By May, my knees felt better than they had in 5 years or so. I raced a 14.5mi trail run with ~2000ft of climbing at around an 8:30 average split, took my road slightly-more-than-5k from 21:05 to 20:14, 34:12 on the previously-mentioned 5mi, and as good a time as I've ever walked with gear on the local hill of reference, and felt generally quite sturdy at work. On one hand, there are still middle school girls faster than any of this, so feel free to disregard on that count. On the other hand, I'm pretty happy with it, and it's better in absolute performance terms (never mind the benefits of not constantly dealing with minor injuries) than I could do using mostly run/hike/TaCtiCAl approaches.

Some takeaways:
-After a few bad sessions on the bike early on, I got somewhat serious about carb intake and it helped a lot. I could ride the same course in 3hr without fueling or while taking in, say, 40-60g sugar/hr, and feel about the same during the ride, but it made a huge difference post-ride and the next day. I've started trying to be more aggressive about fuelling at work as well, at least during hard shifts and peri-workout. In retrospect, I think this limited my volume significantly--quite a few weekends that were supposed to be 4hr/4hr turned into 4hr/recovery walk before I figured this out.
-I never really felt like I got much from stretching or foam rolling until I started riding a bunch. I sure do now. Not sure whether that's something intrinsic to riding or I'm just doing more volume overall.
-Dirt is fun, but it's a lot easier to control output on the road, and I have a lot more pavement near me than I do dirt, so almost all of my work was on the road.
-I targeted paces above functional threshold for my running pace. In hindsight, this probably wasn't worth the recovery cost it imposed, at least not for every single session.

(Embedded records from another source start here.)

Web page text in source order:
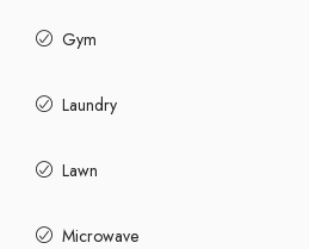
Gym
Laundry
Lawn
Microwave
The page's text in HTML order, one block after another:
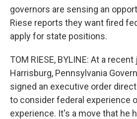
governors are sensing an
Riese reports they want fired
apply for state positions.
TOM RIESE, BYLINE: At a
Harrisburg, Pennsylvania
signed an executive order
to consider federal experience
experience. It's a move that he
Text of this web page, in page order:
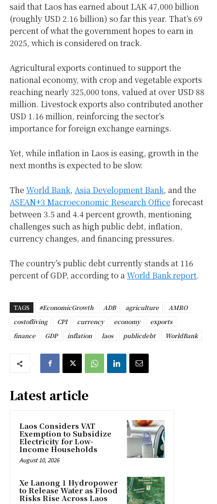
said that Laos has earned about LAK 47,000 billion
(roughly USD 2.16 billion) so far this year. That’s 69
percent of what the government hopes to earn in
2025, which is considered on track.
Agricultural exports continued to support the
national economy, with crop and vegetable exports
reaching nearly 325,000 tons, valued at over USD 88
million. Livestock exports also contributed another
USD 1.16 million, reinforcing the sector’s
importance for foreign exchange earnings.
Yet, while inflation in Laos is easing, growth in the
next months is expected to be slow.
The World Bank, Asia Development Bank, and the
ASEAN+3 Macroeconomic Research Office forecast
between 3.5 and 4.4 percent growth, mentioning
challenges such as high public debt, inflation,
currency changes, and financing pressures.
The country’s public debt currently stands at 116
percent of GDP, according to aWorld Bank report.
TAGS #EconomicGrowth ADB agriculture
AMRO
costofliving
CPI currency economy
exports
finance
GDP inflation laos publicdebt WorldBank
Latest article
Laos Considers VAT
Exemption to Subsidize
Electricity for Low-
Income Households
August 10, 2026
Xe Lanong 1 Hydropower
to Release Water as Flood
Risks Rise Across Laos

I ran faster in the slightly-over-5k than I did at any point during the offseason, except strides, so I don't think specific pace work was a huge deal anyway.
-I got away from single kettlebell clean and press for my strength training, and I think my hands became a bit of a limiting factor at work as a result.

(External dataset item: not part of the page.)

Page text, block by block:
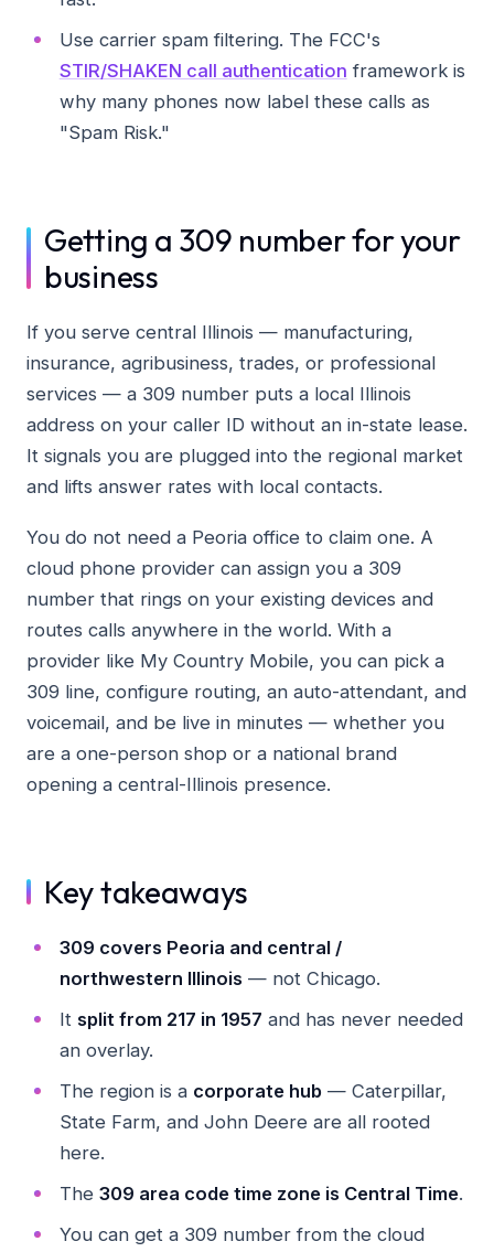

-Additionally, I was less consistent with my strength work than I should have been, mostly out of a desire to do specific lifts that required equipment I didn't have at my house. In retrospect, "easy strength with a single kettlebell" 2-3x/week would probably have worked better than trying to trap bar deadlift.
-I had fun riding, and it scratches the itch to take the long way home that I previously satisfied with car and motorcycle. And, after all, if I wasn't having fun, I probably wouldn't be willing to do it for 9hr a week.
-I did one loaded hike as part of my training, and I don't think I really needed to do even that. YMMV on this, especially depending on experience.

So, yeah, there it is. I don't think I've seen anyone else but the quoted posts bring this up in the context of training for foot-borne endeavors, except to say that it doesn't work all that well, so let this be a data point.
Great write up and thanks for sharing! Do you mind me asking what line of work you’re in? Also - did you wear the spandex/lycra cyclists suits? Any hesitation there?
 
Every year I do a big Grand Canyon single day trip, some sort of fast paced hiking excursion with a group of guys. Hands down the ones that do the best with minimal hiking are the 3-4 guys I'm friends with that all do bike packing races. The bike packing group normally pulls ahead of the rest of the group in the last third of the hike, they simply have another gear. Plus they tend to recover faster.